Isenburg-Büdingen was a County of southern Hesse, Germany, located in Büdingen. It was originally a part of the County of Isenburg.

There were two different Counties of the same name. The first (1341–1511) was a partition of Isenburg-Cleberg, and was partitioned into Isenburg-Büdingen-Birstein and Isenburg-Ronneburg in 1511. The second (1628–1806) was a partition of Isenburg-Büdingen-Birstein.
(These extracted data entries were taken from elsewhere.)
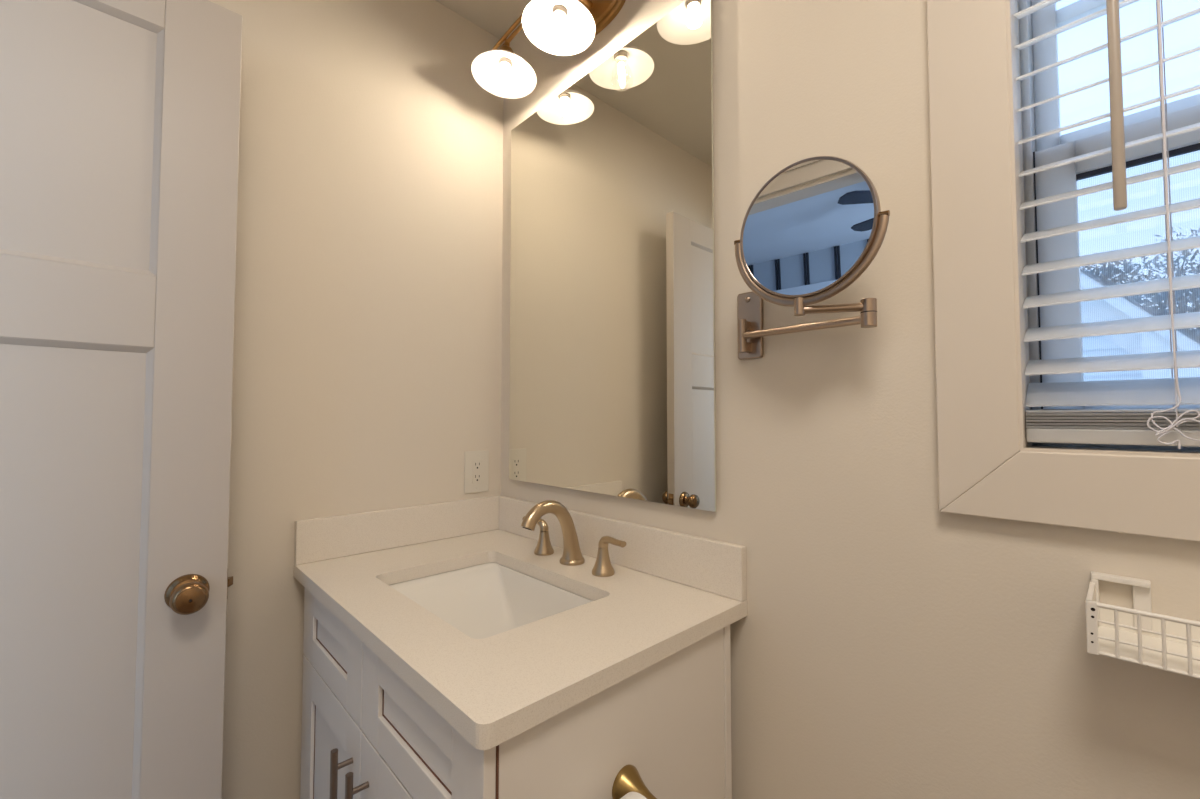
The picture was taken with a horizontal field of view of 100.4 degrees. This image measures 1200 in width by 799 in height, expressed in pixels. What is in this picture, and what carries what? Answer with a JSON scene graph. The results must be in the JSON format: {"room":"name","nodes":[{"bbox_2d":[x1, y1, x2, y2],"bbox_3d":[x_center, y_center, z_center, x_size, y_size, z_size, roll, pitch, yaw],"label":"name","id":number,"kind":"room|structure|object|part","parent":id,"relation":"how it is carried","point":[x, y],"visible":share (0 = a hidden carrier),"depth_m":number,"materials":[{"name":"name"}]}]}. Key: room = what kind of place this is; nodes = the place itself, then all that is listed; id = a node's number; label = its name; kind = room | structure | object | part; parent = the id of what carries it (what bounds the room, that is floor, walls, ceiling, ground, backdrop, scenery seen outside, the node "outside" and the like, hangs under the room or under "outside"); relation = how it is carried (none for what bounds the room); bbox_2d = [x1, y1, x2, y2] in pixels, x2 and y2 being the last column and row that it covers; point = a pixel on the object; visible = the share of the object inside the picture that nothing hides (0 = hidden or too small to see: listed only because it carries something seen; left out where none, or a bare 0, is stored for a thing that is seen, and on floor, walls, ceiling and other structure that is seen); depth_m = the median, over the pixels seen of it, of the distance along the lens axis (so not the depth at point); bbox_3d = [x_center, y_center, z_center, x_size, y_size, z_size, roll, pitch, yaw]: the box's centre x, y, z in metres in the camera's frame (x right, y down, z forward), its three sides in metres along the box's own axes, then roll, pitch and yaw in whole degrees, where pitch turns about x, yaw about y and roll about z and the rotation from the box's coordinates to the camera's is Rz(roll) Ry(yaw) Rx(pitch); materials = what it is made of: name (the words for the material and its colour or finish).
{"room":"bathroom","nodes":[
{"label":"bathroom","id":0,"kind":"room"},
{"bbox_2d":[209,0,503,798],"bbox_3d":[-0.927,0.036,1.106,1.550,2.440,0.150,2,-3,-43],"label":"wall","id":1,"kind":"structure","parent":0,"point":[367,354],"depth_m":1.27,"materials":[{"name":"beige paint"}]},
{"bbox_2d":[294,495,500,564],"bbox_3d":[-0.512,0.345,1.372,0.566,0.101,0.018,2,-3,-43],"label":"backsplash","id":2,"kind":"structure","parent":1,"relation":"attached to","point":[331,537],"depth_m":1.32,"materials":[{"name":"stone"}]},
{"bbox_2d":[464,450,488,493],"bbox_3d":[-0.373,0.219,1.516,0.082,0.126,0.007,2,-3,-43],"label":"electrical outlet","id":3,"kind":"object","parent":1,"relation":"attached to","point":[476,463],"visible":1,"depth_m":1.51,"materials":[{"name":"beige plastic"}]},
{"bbox_2d":[472,460,481,482],"bbox_3d":[-0.372,0.219,1.514,0.034,0.067,0.002,2,-3,-43],"label":"receptacle","id":4,"kind":"object","parent":3,"relation":"attached to","point":[476,464],"depth_m":1.51,"materials":[{"name":"white plastic"}]},
{"bbox_2d":[436,0,530,38],"bbox_3d":[-0.009,-1.264,0.301,1.710,0.100,2.650,2,-3,-43],"label":"ceiling","id":5,"kind":"structure","parent":0,"point":[496,17],"depth_m":1.51,"materials":[{"name":"beige paint"}]},
{"bbox_2d":[501,0,1199,798],"bbox_3d":[0.553,0.024,0.787,0.160,2.440,2.650,2,-3,-43],"label":"wall","id":6,"kind":"structure","parent":0,"point":[889,644],"depth_m":0.80,"materials":[{"name":"beige paint"}]},
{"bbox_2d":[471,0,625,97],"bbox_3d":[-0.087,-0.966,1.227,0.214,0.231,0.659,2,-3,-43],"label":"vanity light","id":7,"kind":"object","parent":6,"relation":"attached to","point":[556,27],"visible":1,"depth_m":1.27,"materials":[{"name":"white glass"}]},
{"bbox_3d":[-0.265,-0.915,1.387,0.178,0.053,0.178,2,-3,-43],"label":"lamp shade","id":8,"kind":"part","parent":7,"relation":"part of","materials":[{"name":"white glass"}]},
{"bbox_3d":[-0.265,-0.905,1.387,0.041,0.055,0.040,2,-3,-43],"label":"bulb","id":9,"kind":"part","parent":7,"relation":"part of","materials":[{"name":"white glass"}]},
{"bbox_2d":[499,57,511,68],"bbox_3d":[-0.263,-0.932,1.390,0.037,0.018,0.037,2,-3,-43],"label":"bulb","id":10,"kind":"object","parent":7,"relation":"attached to","point":[506,62],"depth_m":1.38,"materials":[{"name":"white glass"}]},
{"bbox_3d":[-0.100,-0.922,1.213,0.178,0.053,0.178,2,-3,-43],"label":"lamp shade","id":11,"kind":"part","parent":7,"relation":"part of","materials":[{"name":"white glass"}]},
{"bbox_2d":[552,5,567,20],"bbox_3d":[-0.097,-0.939,1.216,0.037,0.018,0.037,2,-3,-43],"label":"bulb","id":12,"kind":"object","parent":7,"relation":"attached to","point":[559,12],"depth_m":1.21,"materials":[{"name":"white"}]},
{"bbox_3d":[-0.057,-1.017,1.257,0.098,0.022,0.018,2,-3,-43],"label":"arm","id":13,"kind":"part","parent":7,"relation":"part of","materials":[{"name":"gold metal"}]},
{"bbox_2d":[509,0,715,511],"bbox_3d":[-0.019,-0.307,1.275,0.016,1.078,0.729,2,-3,-43],"label":"wall mirror","id":14,"kind":"object","parent":6,"relation":"attached to","point":[612,287],"visible":1,"depth_m":1.19,"materials":[{"name":"silver mirror"}]},
{"bbox_2d":[499,496,745,601],"bbox_3d":[-0.018,0.340,1.249,0.017,0.101,0.842,2,-3,-43],"label":"backsplash","id":15,"kind":"structure","parent":6,"relation":"attached to","point":[717,567],"depth_m":1.09,"materials":[{"name":"stone"}]},
{"bbox_2d":[734,156,889,359],"bbox_3d":[0.325,-0.220,0.820,0.138,0.277,0.301,2,-3,-43],"label":"mirror","id":16,"kind":"object","parent":6,"relation":"attached to","point":[814,227],"visible":1,"depth_m":0.75,"materials":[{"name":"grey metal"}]},
{"bbox_3d":[0.286,-0.141,0.952,0.010,0.128,0.051,2,-3,-43],"label":"wall plate","id":17,"kind":"part","parent":16,"relation":"part of","materials":[{"name":"grey metal"}]},
{"bbox_3d":[0.331,-0.119,0.835,0.012,0.020,0.239,1,-2,-33],"label":"arm","id":18,"kind":"part","parent":16,"relation":"part of","materials":[{"name":"grey metal"}]},
{"bbox_2d":[743,160,873,294],"bbox_3d":[0.305,-0.257,0.753,0.198,0.198,0.010,-2,-3,44],"label":"mirror glass","id":19,"kind":"object","parent":16,"relation":"attached to","point":[809,230],"depth_m":0.74,"materials":[{"name":"silver mirror"}]},
{"bbox_3d":[0.349,-0.136,0.747,0.095,0.012,0.012,-1,-2,15],"label":"arm","id":20,"kind":"part","parent":16,"relation":"part of","materials":[{"name":"grey metal"}]},
{"bbox_2d":[927,0,1199,541],"bbox_3d":[0.869,-0.404,0.456,0.180,1.109,0.933,2,-3,-43],"label":"window","id":21,"kind":"structure","parent":6,"relation":"in","point":[988,467],"depth_m":0.68,"materials":[{"name":"beige paint"}]},
{"bbox_3d":[0.521,-0.395,0.706,0.020,1.107,0.090,2,-3,-43],"label":"casing","id":22,"kind":"part","parent":21,"relation":"part of","materials":[{"name":"beige paint"}]},
{"bbox_3d":[0.811,0.103,0.382,0.020,0.090,0.931,2,-3,-43],"label":"casing","id":23,"kind":"part","parent":21,"relation":"part of","materials":[{"name":"beige paint"}]},
{"bbox_2d":[1013,0,1199,448],"bbox_3d":[0.825,-0.408,0.414,0.091,0.914,0.741,2,-3,-43],"label":"window blind","id":24,"kind":"object","parent":21,"relation":"attached to","point":[1174,426],"visible":1,"depth_m":0.60,"materials":[{"name":"white plastic"}]},
{"bbox_3d":[0.834,0.038,0.406,0.052,0.018,0.741,2,-3,-43],"label":"rail","id":25,"kind":"part","parent":24,"relation":"part of","materials":[{"name":"white plastic"}]},
{"bbox_3d":[0.670,-0.391,0.595,0.052,0.845,0.005,2,-3,-43],"label":"ladder cord","id":26,"kind":"part","parent":24,"relation":"part of","materials":[{"name":"white fabric"}]},
{"bbox_3d":[0.645,-0.374,0.572,0.008,0.859,0.048,2,-3,-43],"label":"lift cord","id":27,"kind":"part","parent":24,"relation":"part of","materials":[{"name":"white fabric"}]},
{"bbox_3d":[0.899,-0.403,0.484,0.092,0.920,0.744,2,-3,-43],"label":"frame","id":28,"kind":"part","parent":21,"relation":"part of","materials":[{"name":"white plastic"}]},
{"bbox_3d":[0.909,-0.588,0.500,0.026,0.507,0.723,2,-3,-43],"label":"sash","id":29,"kind":"part","parent":21,"relation":"part of","materials":[{"name":"white plastic"}]},
{"bbox_3d":[0.883,-0.165,0.461,0.028,0.401,0.721,2,-3,-43],"label":"sash","id":30,"kind":"part","parent":21,"relation":"part of","materials":[{"name":"white plastic"}]},
{"bbox_2d":[1085,571,1199,678],"bbox_3d":[0.665,0.238,0.470,0.103,0.066,0.295,2,-3,-43],"label":"wire basket","id":31,"kind":"object","parent":6,"relation":"attached to","point":[1138,635],"visible":1,"depth_m":0.54,"materials":[{"name":"white metal"}]},
{"bbox_3d":[0.567,0.247,0.573,0.103,0.056,0.009,2,-3,-43],"label":"plate","id":32,"kind":"part","parent":31,"relation":"part of","materials":[{"name":"white metal"}]},
{"bbox_2d":[1098,608,1199,674],"bbox_3d":[0.667,0.258,0.470,0.098,0.025,0.286,2,-3,-43],"label":"tray","id":33,"kind":"object","parent":31,"relation":"on","point":[1171,651],"depth_m":0.54,"materials":[{"name":"white metal"}]},
{"bbox_3d":[-2.000,1.259,-0.199,5.160,0.100,6.600,2,-3,-43],"label":"floor","id":34,"kind":"structure","parent":0,"visible":0},
{"bbox_2d":[300,588,731,798],"bbox_3d":[-0.232,0.832,1.007,0.547,0.841,0.797,2,-3,-43],"label":"vanity cabinet","id":35,"kind":"object","parent":34,"relation":"on","point":[367,733],"visible":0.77,"depth_m":0.79,"materials":[{"name":"beige paint"}]},
{"bbox_3d":[-0.539,0.862,0.997,0.016,0.570,0.385,2,-3,-43],"label":"door","id":36,"kind":"part","parent":35,"relation":"part of","materials":[{"name":"beige paint"}]},
{"bbox_3d":[-0.539,0.494,1.010,0.016,0.159,0.385,2,-3,-43],"label":"drawer","id":37,"kind":"part","parent":35,"relation":"part of","materials":[{"name":"beige paint"}]},
{"bbox_3d":[-0.452,0.705,0.873,0.037,0.190,0.012,2,-3,-43],"label":"handle","id":38,"kind":"part","parent":35,"relation":"part of","materials":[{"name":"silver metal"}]},
{"bbox_3d":[-0.397,0.703,0.815,0.037,0.190,0.012,2,-3,-43],"label":"handle","id":39,"kind":"part","parent":35,"relation":"part of","materials":[{"name":"silver metal"}]},
{"bbox_3d":[-0.266,0.852,0.709,0.016,0.570,0.404,2,-3,-43],"label":"door","id":40,"kind":"part","parent":35,"relation":"part of","materials":[{"name":"beige paint"}]},
{"bbox_3d":[-0.266,0.484,0.722,0.016,0.159,0.404,2,-3,-43],"label":"drawer","id":41,"kind":"part","parent":35,"relation":"part of","materials":[{"name":"beige paint"}]},
{"bbox_2d":[293,529,746,749],"bbox_3d":[-0.223,0.399,1.063,0.566,0.028,0.860,2,-3,-43],"label":"countertop","id":42,"kind":"structure","parent":35,"relation":"on","point":[492,690],"depth_m":0.82,"materials":[{"name":"stone"}]},
{"bbox_2d":[389,562,592,638],"bbox_3d":[-0.235,0.478,1.034,0.357,0.131,0.501,2,-3,-43],"label":"undermount sink","id":43,"kind":"object","parent":42,"relation":"in","point":[485,600],"visible":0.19,"depth_m":1.17,"materials":[{"name":"white ceramic"}]},
{"bbox_2d":[521,500,625,576],"bbox_3d":[-0.107,0.310,1.159,0.176,0.156,0.372,2,-3,-43],"label":"faucet","id":44,"kind":"object","parent":42,"relation":"on","point":[572,555],"visible":1,"depth_m":1.17,"materials":[{"name":"gold metal"}]},
{"bbox_3d":[-0.168,0.322,1.299,0.084,0.029,0.023,-2,-3,36],"label":"lever","id":45,"kind":"part","parent":44,"relation":"part of","materials":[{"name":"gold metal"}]},
{"bbox_3d":[-0.143,0.364,1.278,0.051,0.056,0.051,2,-3,-43],"label":"handle","id":46,"kind":"part","parent":44,"relation":"part of","materials":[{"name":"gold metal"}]},
{"bbox_3d":[-0.109,0.310,1.159,0.174,0.156,0.051,2,-3,-43],"label":"spout","id":47,"kind":"part","parent":44,"relation":"part of","materials":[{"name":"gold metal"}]},
{"bbox_3d":[0.007,0.358,1.110,0.051,0.056,0.051,2,-3,-43],"label":"handle","id":48,"kind":"part","parent":44,"relation":"part of","materials":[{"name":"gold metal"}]},
{"bbox_3d":[0.025,0.314,1.086,0.023,0.029,0.084,1,-2,-33],"label":"lever","id":49,"kind":"part","parent":44,"relation":"part of","materials":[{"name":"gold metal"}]},
{"bbox_3d":[0.048,0.823,0.740,0.473,0.841,0.018,2,-3,-43],"label":"panel","id":50,"kind":"part","parent":35,"relation":"part of","materials":[{"name":"beige paint"}]},
{"bbox_2d":[612,764,656,798],"bbox_3d":[0.018,0.556,0.654,0.176,0.052,0.079,2,-3,-43],"label":"toilet paper holder","id":51,"kind":"object","parent":35,"relation":"attached to","point":[628,779],"visible":0.88,"depth_m":0.71,"materials":[{"name":"gold metal"}]},
{"bbox_2d":[620,792,646,798],"bbox_3d":[0.023,0.567,0.631,0.101,0.082,0.082,2,-3,-43],"label":"toilet paper roll","id":52,"kind":"object","parent":51,"relation":"on","point":[631,795],"visible":1,"depth_m":0.67,"materials":[{"name":"white paper"}]},
{"bbox_3d":[-0.586,-0.015,-0.292,0.120,2.440,2.650,2,-3,-43],"label":"wall","id":53,"kind":"structure","parent":0,"visible":0},
{"bbox_2d":[0,0,241,798],"bbox_3d":[-0.991,0.223,0.744,0.732,2.016,0.159,2,-3,-43],"label":"door","id":54,"kind":"structure","parent":53,"relation":"in","point":[120,119],"depth_m":0.88,"materials":[{"name":"beige paint"}]},
{"bbox_3d":[-0.745,0.356,0.906,0.065,0.065,0.062,2,-3,-43],"label":"knob","id":55,"kind":"part","parent":54,"relation":"part of","materials":[{"name":"brown metal"}]},
{"label":"outside","id":56,"kind":"structure","parent":0,"visible":0},
{"bbox_3d":[32.883,5.716,32.881,88.500,0.200,120.000,2,-3,-43],"label":"ground","id":57,"kind":"structure","parent":56,"visible":0},
{"bbox_2d":[1080,249,1151,310],"bbox_3d":[14.737,0.288,14.740,3.383,9.343,3.593,0,-2,-1],"label":"leafy tree","id":58,"kind":"object","parent":57,"relation":"on","point":[1111,267],"visible":0.08,"depth_m":14.47,"materials":[{"name":"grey plant"}]},
{"bbox_2d":[1080,268,1199,380],"bbox_3d":[6.547,1.127,8.019,5.540,7.163,3.820,2,-3,-43],"label":"house","id":59,"kind":"structure","parent":57,"relation":"on","point":[1117,308],"depth_m":5.40,"materials":[{"name":"white"}]},
{"bbox_2d":[1108,227,1199,329],"bbox_3d":[25.868,-1.181,22.045,7.503,12.806,7.397,2,-3,-43],"label":"leafy tree","id":60,"kind":"object","parent":57,"relation":"on","point":[1183,252],"visible":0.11,"depth_m":22.26,"materials":[{"name":"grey plant"}]},
{"bbox_2d":[1129,249,1199,339],"bbox_3d":[13.333,0.659,10.461,4.524,8.291,4.697,0,-2,1],"label":"leafy tree","id":61,"kind":"object","parent":57,"relation":"on","point":[1161,311],"visible":0.14,"depth_m":10.65,"materials":[{"name":"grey plant"}]}
]}
It was partitioned between itself, Isenburg-Meerholz and Isenburg-Wächtersbach in 1673, and was mediatised to Isenburg in 1806. In 1816 Isenburg was partitioned between the Grand Duchy of Hesse-Darmstadt and the Electorate of Hesse-Kassel.

Count Ernest Casimir (1801-1848) was elevated to the rank of prince by Louis II, Grand Duke of Hesse, in 1840. Since then, the name of the branch is spelled Ysenburg and Büdingen, to distinguish it from the princes of Isenburg from the Isenburg-Birstein branch.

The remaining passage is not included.